Then use the tracer in request-handling code:

```
with tracer.start_as_current_span("Generate Text") as span:
    span.set_attribute("foo", "bar")
    span.add_event(name="ack", attributes={"john": "doe"})

    # Inner span: spans nest naturally inside their parent.
    with tracer.start_as_current_span("Fake an Error") as inner:
        try:
            raise Exception("This is a fake error for demonstration purposes")
        except Exception as e:
            inner.record_exception(e)
            inner.set_status(trace.StatusCode.ERROR, str(e))
```

What to span: anything you'd want to time or attribute later. Typical units are model calls, vector-store lookups, downstream HTTP calls, and tool invocations. Set attributes for any value you'd want to filter or group by later (model name, user tier, retrieval strategy). Use `record_exception` plus `set_status(StatusCode.ERROR, ...)` in except blocks so failures show up correctly in the trace UI.

### Agent frameworks emit traces for you

Several popular agent frameworks are OTel-native—once a `TracerProvider` is configured as shown in Step 2, the framework auto-emits spans for every agent run, tool call, model request, and retrieval step. Custom spans are only needed for logic outside the framework (a data-prep step, a downstream non-LLM HTTP call).

| Framework | OTel support |
| --- | --- |
| Google ADK (Python ≥ 1.17, ADK Go ≥ 1.0) | Native.
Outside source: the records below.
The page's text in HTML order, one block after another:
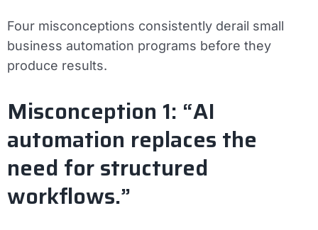
Four misconceptions consistently derail small
business automation programs before they
produce results.
Misconception 1: “AI
automation replaces the
need for structured
workflows.”
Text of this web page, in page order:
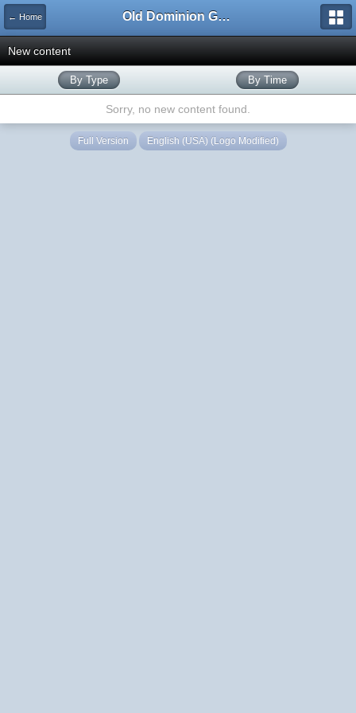
← Home Old Dominion GameWorks
New content
By Type By Time
Sorry, no new content found.
Full Version English (USA) (Logo Modified)
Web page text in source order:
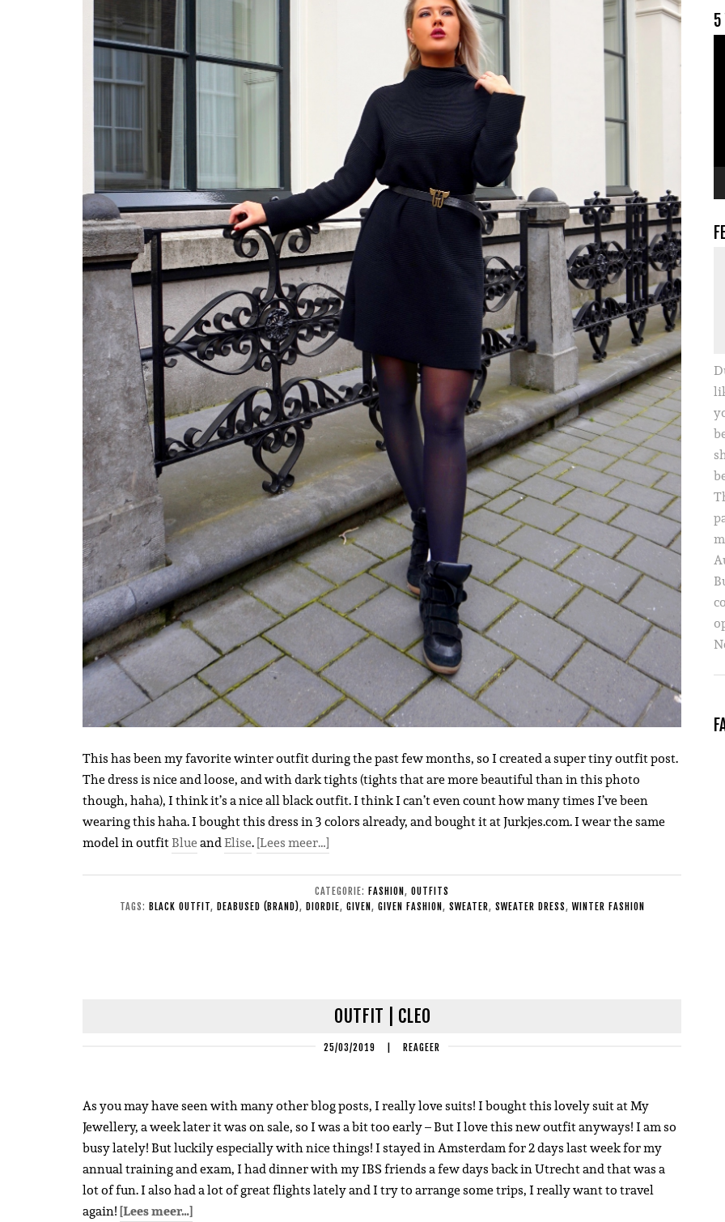
This has been my favorite winter outfit during the past few months, so I created a super tiny outfit post.
The dress is nice and loose, and with dark tights (tights that are more beautiful than in this photo
though, haha), I think it’s a nice all black outfit. I think I can’t even count how many times I’ve been
wearing this haha. I bought this dress in 3 colors already, and bought it at Jurkjes.com. I wear the same
model in outfitBlueandElise.[Lees meer…]
CATEGORIE: FASHION, OUTFITS
TAGS: BLACK OUTFIT, DEABUSED (BRAND), DIORDIE, GIVEN, GIVEN FASHION, SWEATER, SWEATER DRESS, WINTER FASHION
OUTFIT | CLEO
25/03/2019 | REAGEER
As you may have seen with many other blog posts, I really love suits! I bought this lovely suit at My
Jewellery, a week later it was on sale, so I was a bit too early – But I love this new outfit anyways! I am so
busy lately! But luckily especially with nice things! I stayed in Amsterdam for 2 days last week for my
annual training and exam, I had dinner with my IBS friends a few days back in Utrecht and that was a
lot of fun. I also had a lot of great flights lately and I try to arrange some trips, I really want to travel
again![Lees meer…]
5
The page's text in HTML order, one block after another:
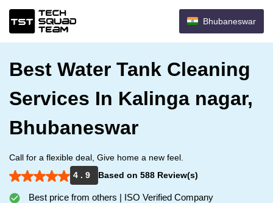
Bhubaneswar
Best Water Tank Cleaning
Services In Kalinga nagar,
Bhubaneswar
Call for a flexible deal, Give home a new feel.
4 . 9
Based on 588 Review(s)
Best price from others | ISO Verified Company
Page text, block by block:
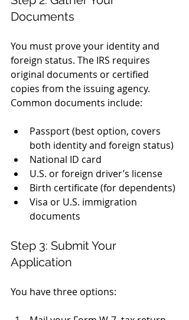
Documents
You must prove your identity and
foreign status. The IRS requires
original documents or certified
copies from the issuing agency.
Common documents include:
Passport (best option, covers
both identity and foreign status)
National ID card
U.S. or foreign driver’s license
Birth certificate (for dependents)
Visa or U.S. immigration
documents
Step 3: Submit Your
Application
You have three options:
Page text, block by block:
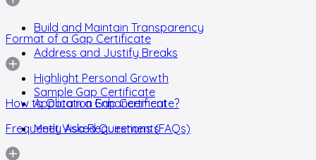
Build and Maintain Transparency
Address and Justify Breaks
Highlight Personal Growth
Application Enhancement
Meet Visa Requirements
Format of a Gap Certificate
Sample Gap Certificate
How to Obtain a Gap Certificate?
Frequently Asked Questions (FAQs)
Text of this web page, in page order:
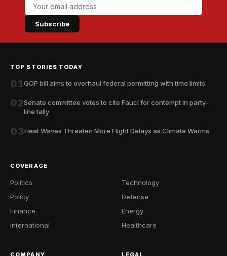
Subscribe
TOP STORIES TODAY
01GOP bill aims to overhaul federal permitting with time limits
02Senate committee votes to cite Fauci for contempt in party-
line tally
03Heat Waves Threaten More Flight Delays as Climate Warms
COVERAGE
Politics
Policy
Finance
International
Technology
Defense
Energy
Healthcare
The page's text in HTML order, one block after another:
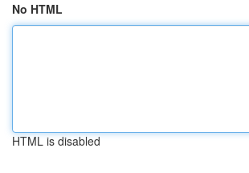
No HTML
HTML is disabled
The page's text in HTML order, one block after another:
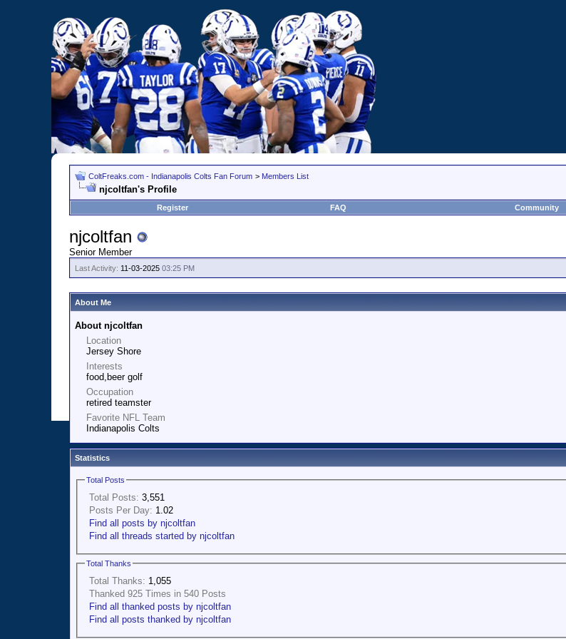
ColtFreaks.com - Indianapolis Colts Fan Forum > Members List
njcoltfan's Profile
Register
FAQ Community
njcoltfan
Senior Member
Last Activity: 11-03-2025 03:25 PM
About Me
About njcoltfan
Location
Jersey Shore
Interests
food,beer golf
Occupation
retired teamster
Favorite NFL Team
Indianapolis Colts
Statistics
Total Posts
Total Posts: 3,551
Posts Per Day: 1.02
Find all posts by njcoltfan
Find all threads started by njcoltfan
Total Thanks
Total Thanks: 1,055
Thanked 925 Times in 540 Posts
Find all thanked posts by njcoltfan
Find all posts thanked by njcoltfan
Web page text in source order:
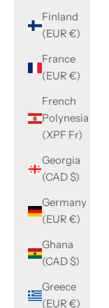
Finland
(EUR €)
France
(EUR €)
French
Polynesia
(XPF Fr)
Georgia
(CAD $)
Germany
(EUR €)
Ghana
(CAD $)
Greece
(EUR €)
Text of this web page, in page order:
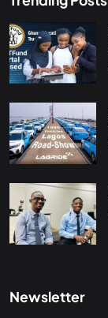
Newsletter
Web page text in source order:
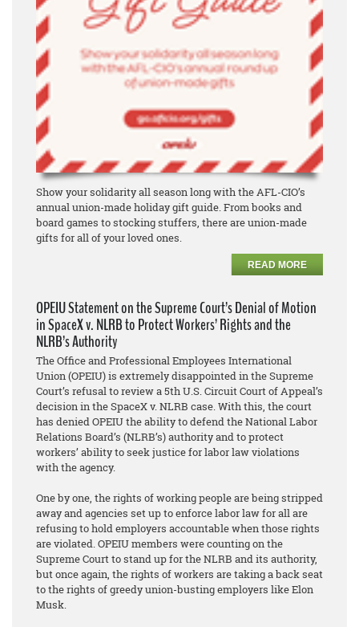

Plug in a TracerProvider and ADK emits spans for every agent run, tool call, and model request. |
| CrewAI | Emits native OTel-compliant spans. |
| LangChain / LangGraph | Native OTel support, plus auto-instrumentation through OpenInference and OpenLLMetry for older versions. |
| LlamaIndex | OTel through the OpenInference auto-instrumentation package. |
| AutoGen / AG2 | Emits OTel-compliant spans. |
| Semantic Kernel | Provides framework-specific OTel instrumentation. |

The spans these frameworks emit follow the OpenTelemetry GenAI semantic conventions —a standard `gen_ai.*` attribute namespace (model name, token counts, finish reason, tool inputs and outputs) so traces from different frameworks query uniformly. The conventions are still marked experimental but are supported by most observability vendors.[OpenInference](https://github.com/Arize-ai/openinference) auto-instrumentations emit both the OpenInference attributes and the OTel GenAI attributes for forward compatibility.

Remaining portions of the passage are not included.